Ever since Gemini started blowing benchmarks out of the water while being a clearly inferior model incapable of producing anything (and pretty much just doing tool calls without any feedback to the user), I gave up on benchmarks. Composer has been more of the same in that regard.
As a GPT model would say:
That said, I am pretty old-fashioned coder and use LLM mostly to overcome the blank page problem, which means I review and often rewrite LLM output by hand and avoid prompt loops for a single task.
People who are aiming to not read code any more might find this $20 plan lacking for their needs, however for my needs it fits perfectly.
There's nothing to mess up. The license is MIT w/ attribution, and the attribution clause can be easily sidestepped w/o any legal repercussions. The "drama" was simply content creators going nuts over some misunderstandings and poor comms from some kimi related devs.
Dude what the hell happened to Musks Grok? How incapable are they that they give away training compute to Cursor like this?
Weird that the genius Musk doesn't need his own compute, after all shouldn't Macrohard (no joke) already building the worlds software from scratch?

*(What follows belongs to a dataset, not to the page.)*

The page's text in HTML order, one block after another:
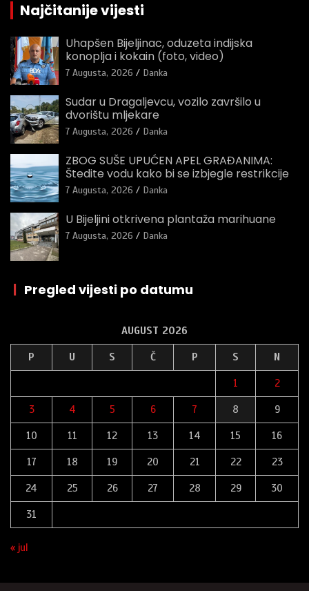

For this amount of money you can rebuild cursor and everything else on the market, and with the rest of 9-59 Billion, you just hire experts in coding and let them code real high quality code examples.
And then you just use your existing grok pipeline and just add this functionality.
This xAI stuff has to be run by idiots
And if you combine a shitton of data with a lot of compute, large userbase and good engineers, you have a pretty good chance of doing something interesting.
I gave it a mix of refactoring tasks and new feature tasks. For each one, I had it write a plan, then I had Codex review it. Codex found major issues with every plan: patterns that don't match the rest of the code base, hallucinated variable/function names, and even outright bugs in the way the plan was written. I fed the feedback to Composer 2. After it made the changes and implemented the revised plan, I had Codex and Opus 4.7 do code reviews, and once again both of them found major bugs.
Overall it was a very frustrating experience. I feel like I wasted a whole day. Which is sad, as I have been looking for an excuse to come back to Cursor. But as things stand, Codex + CC combo cannot be beat, not just in terms of price but also quality.